Jérémy Barande / Ecole polytechnique Université Paris-Saclay / CC BY-SA 2.0

Il est indéniable que « Janco » bouscule les repères et irrite beaucoup de monde. La plupart des autres écologistes malthusiens, habitués à justifier leur opposition au progrès par des affirmations peu étayées de données précises, voire carrément frauduleuses, détestent sa défense du nucléaire contre les énergies renouvelables intermittentes. Reconnaissons-lui ici l’art de la formule choc. Cela donne par exemple :

Si l’éolien devait fournir la totalité de l’énergie en France, il faudrait quadriller le territoire avec une éolienne tous les kilomètres.

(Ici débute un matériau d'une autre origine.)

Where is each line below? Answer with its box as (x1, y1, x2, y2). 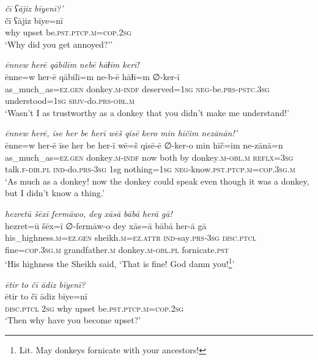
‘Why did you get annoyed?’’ (5, 37, 113, 50)
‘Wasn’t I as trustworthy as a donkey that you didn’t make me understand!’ (5, 106, 289, 119)
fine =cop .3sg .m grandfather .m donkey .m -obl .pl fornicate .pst (5, 243, 229, 255)
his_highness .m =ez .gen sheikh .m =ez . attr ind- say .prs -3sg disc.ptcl (5, 231, 257, 244)
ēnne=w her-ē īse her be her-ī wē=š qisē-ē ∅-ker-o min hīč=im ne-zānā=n (5, 138, 283, 151)
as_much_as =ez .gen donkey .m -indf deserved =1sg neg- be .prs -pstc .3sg (5, 82, 270, 95)
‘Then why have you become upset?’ (5, 314, 141, 326)
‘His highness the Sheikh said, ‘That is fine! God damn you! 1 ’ (5, 255, 235, 270)
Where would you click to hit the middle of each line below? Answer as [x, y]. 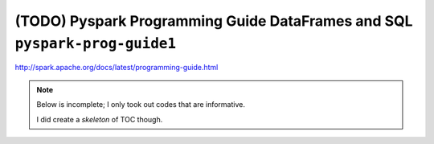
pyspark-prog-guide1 [96, 43]
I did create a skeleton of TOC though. [100, 119]
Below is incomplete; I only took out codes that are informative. [141, 105]
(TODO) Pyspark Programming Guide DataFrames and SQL [214, 21]
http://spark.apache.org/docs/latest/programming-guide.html [117, 68]
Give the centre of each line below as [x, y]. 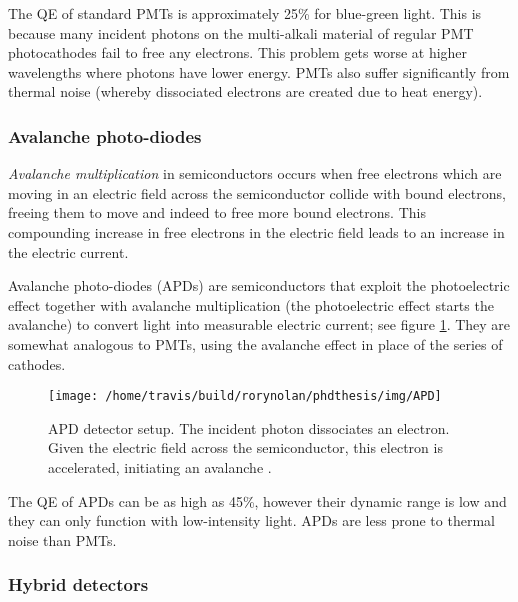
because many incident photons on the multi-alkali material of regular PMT [241, 32]
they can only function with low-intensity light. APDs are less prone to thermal [251, 520]
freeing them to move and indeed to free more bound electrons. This [217, 212]
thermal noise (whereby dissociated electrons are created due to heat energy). [245, 91]
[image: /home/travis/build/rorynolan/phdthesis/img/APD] [245, 396]
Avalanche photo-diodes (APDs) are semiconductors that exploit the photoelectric [259, 285]
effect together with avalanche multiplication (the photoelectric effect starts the [251, 304]
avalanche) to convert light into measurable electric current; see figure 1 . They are [259, 324]

Sans doute sont-ils également jaloux de la fascination qu’il exerce sur les jeunes scientifiques, notamment par la vente de la bande dessinée qu’il a réalisée avec Christophe Blain, Le monde sans fin, meilleur succès de librairie en 2022 avec 600 000 exemplaires vendus à ce jour. Curieusement, personne dans ces milieux habituellement pinailleurs ne semble déplorer l’impact environnemental de l’utilisation d’une telle quantité de papier…

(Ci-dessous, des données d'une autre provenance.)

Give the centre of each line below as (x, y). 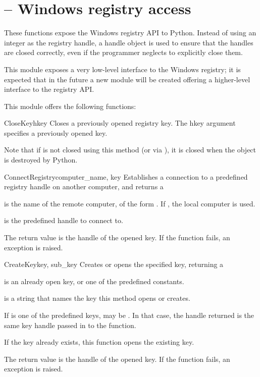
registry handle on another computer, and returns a (84, 186)
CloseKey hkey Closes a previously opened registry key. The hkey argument (120, 123)
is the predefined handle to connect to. (64, 220)
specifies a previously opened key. (56, 132)
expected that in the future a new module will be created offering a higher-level (127, 79)
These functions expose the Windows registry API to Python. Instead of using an (130, 33)
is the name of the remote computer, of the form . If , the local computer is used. (130, 203)
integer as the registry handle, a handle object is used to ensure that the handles (129, 42)
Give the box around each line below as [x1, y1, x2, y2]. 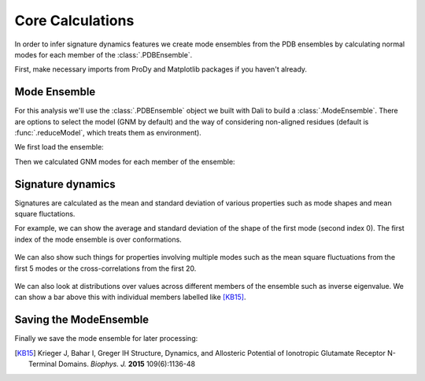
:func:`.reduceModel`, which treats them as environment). [14, 128, 202, 138]
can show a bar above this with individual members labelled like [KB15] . [14, 292, 246, 302]
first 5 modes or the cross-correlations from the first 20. [14, 264, 197, 273]
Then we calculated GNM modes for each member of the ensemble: [14, 157, 235, 166]
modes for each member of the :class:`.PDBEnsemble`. [14, 50, 193, 59]
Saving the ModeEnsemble [14, 313, 150, 327]
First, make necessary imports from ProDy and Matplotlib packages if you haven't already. [14, 65, 307, 74]
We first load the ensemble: [14, 142, 104, 152]
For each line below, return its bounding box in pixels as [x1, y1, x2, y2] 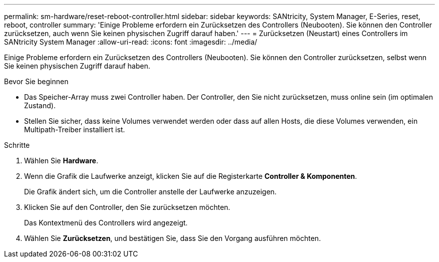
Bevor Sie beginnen [4, 77, 69, 86]
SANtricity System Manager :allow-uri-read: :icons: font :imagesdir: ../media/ [4, 38, 258, 46]
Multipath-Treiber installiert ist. [24, 125, 125, 134]
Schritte [4, 141, 30, 149]
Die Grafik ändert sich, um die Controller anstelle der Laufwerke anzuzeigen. [24, 187, 277, 196]
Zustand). [24, 101, 56, 110]
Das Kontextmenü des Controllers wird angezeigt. [24, 218, 188, 227]
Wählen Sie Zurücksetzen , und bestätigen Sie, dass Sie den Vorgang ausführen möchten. [24, 234, 321, 242]
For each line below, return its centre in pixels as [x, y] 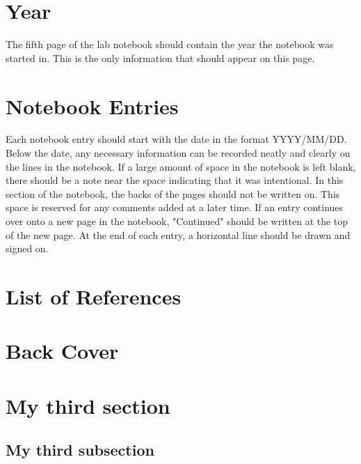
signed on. [27, 248]
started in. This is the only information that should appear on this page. [160, 57]
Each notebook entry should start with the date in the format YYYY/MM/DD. [176, 139]
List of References [94, 296]
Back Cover [62, 351]
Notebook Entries [92, 106]
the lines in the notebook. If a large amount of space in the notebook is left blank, [181, 166]
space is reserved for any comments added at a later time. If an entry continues [175, 207]
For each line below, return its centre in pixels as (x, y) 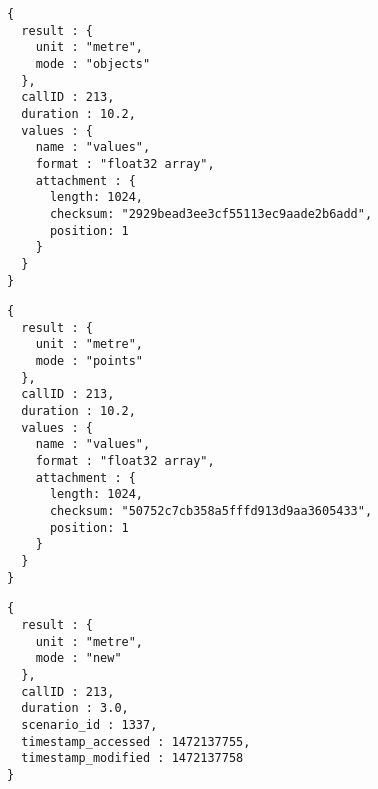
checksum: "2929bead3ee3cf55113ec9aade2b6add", (211, 213)
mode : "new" (78, 658)
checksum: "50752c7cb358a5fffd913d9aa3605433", (211, 511)
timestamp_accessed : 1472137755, (136, 741)
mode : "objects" (93, 63)
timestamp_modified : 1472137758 (132, 758)
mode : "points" (89, 361)
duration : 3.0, (75, 708)
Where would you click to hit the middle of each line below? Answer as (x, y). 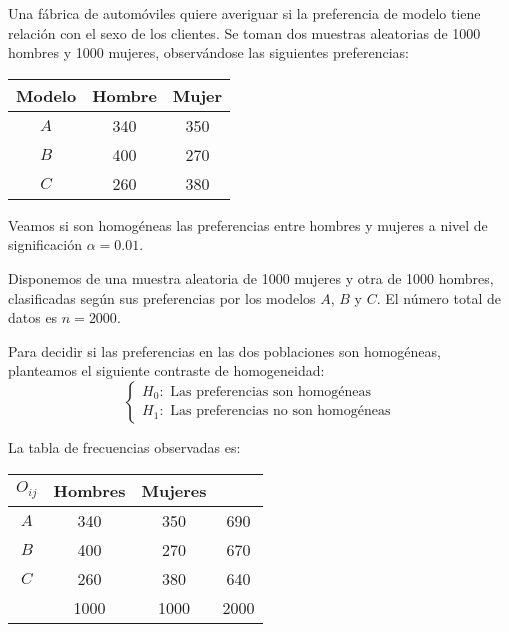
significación (45, 244)
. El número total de (438, 297)
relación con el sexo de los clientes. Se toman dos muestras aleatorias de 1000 (244, 32)
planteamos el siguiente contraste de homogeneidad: (166, 370)
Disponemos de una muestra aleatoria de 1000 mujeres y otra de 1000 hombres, (251, 277)
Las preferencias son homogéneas (271, 391)
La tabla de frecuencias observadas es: (124, 446)
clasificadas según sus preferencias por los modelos (162, 297)
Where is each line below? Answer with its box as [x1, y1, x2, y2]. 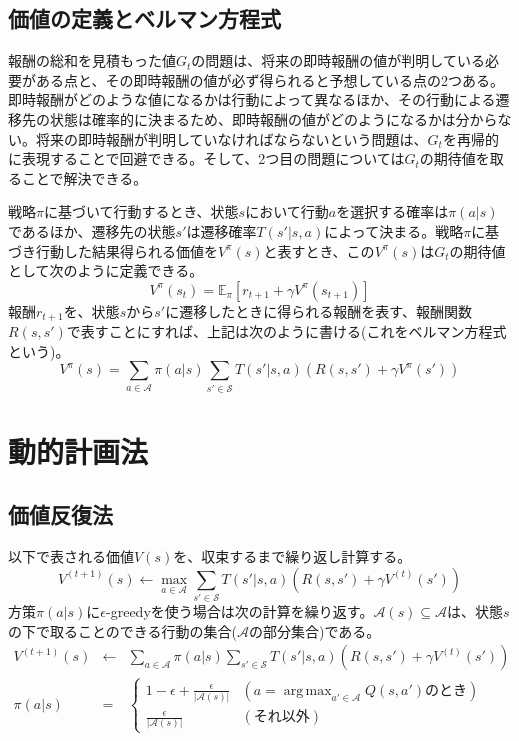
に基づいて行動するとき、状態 [43, 201, 239, 222]
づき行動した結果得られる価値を [8, 240, 218, 261]
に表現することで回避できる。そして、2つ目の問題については [8, 148, 405, 169]
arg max [283, 683, 332, 698]
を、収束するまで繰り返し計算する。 [173, 546, 412, 567]
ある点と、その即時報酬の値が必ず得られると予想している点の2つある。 [35, 69, 505, 90]
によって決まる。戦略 [324, 220, 464, 241]
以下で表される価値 [8, 546, 134, 567]
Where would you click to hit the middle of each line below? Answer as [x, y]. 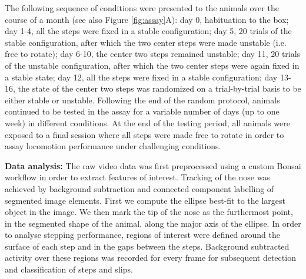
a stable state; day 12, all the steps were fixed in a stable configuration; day [141, 77]
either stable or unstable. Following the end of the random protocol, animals [142, 100]
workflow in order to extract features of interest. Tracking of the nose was [137, 177]
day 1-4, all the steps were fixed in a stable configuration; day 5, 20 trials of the [148, 31]
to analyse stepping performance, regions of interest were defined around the [142, 235]
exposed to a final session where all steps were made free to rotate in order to [144, 134]
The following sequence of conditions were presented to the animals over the [142, 8]
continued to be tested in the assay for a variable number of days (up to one [142, 111]
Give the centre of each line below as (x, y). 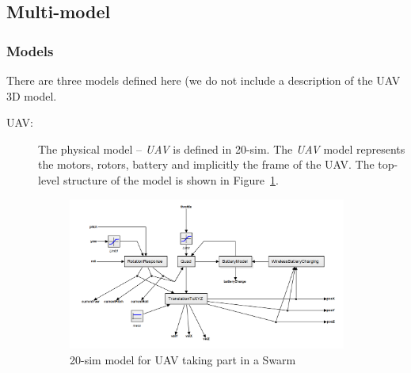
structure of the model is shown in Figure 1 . (171, 179)
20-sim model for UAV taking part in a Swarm (183, 359)
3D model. (32, 95)
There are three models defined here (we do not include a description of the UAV (204, 80)
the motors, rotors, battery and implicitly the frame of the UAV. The (206, 164)
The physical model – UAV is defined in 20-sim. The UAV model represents (222, 148)
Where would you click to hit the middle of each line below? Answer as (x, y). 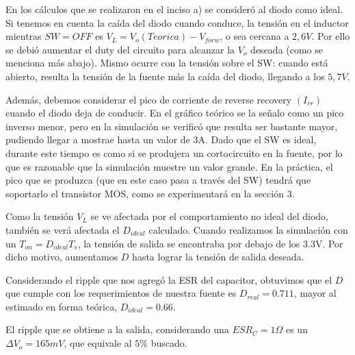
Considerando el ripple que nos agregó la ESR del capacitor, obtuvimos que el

Dans le domaine de l’industrie et du nucléaire, nombreux sont ceux qui, au contraire, le voient comme le prophète qui va ressusciter le moral des troupes et permettre la relance de l’atome.

Mais est-ce bien raisonnable, pour une société déjà angoissée, de chercher de l’inspiration auprès de cet adepte de la décroissance, qui voit l’énergie nucléaire comme un simple « parachute ventral » ne pouvant qu’« amortir » le choc de la catastrophe inévitable ? Bien qu’il ne nous propose qu’une version réchauffée du rapport Meadows de 1972, Les limites à la croissance, essayons cependant de suivre son raisonnement.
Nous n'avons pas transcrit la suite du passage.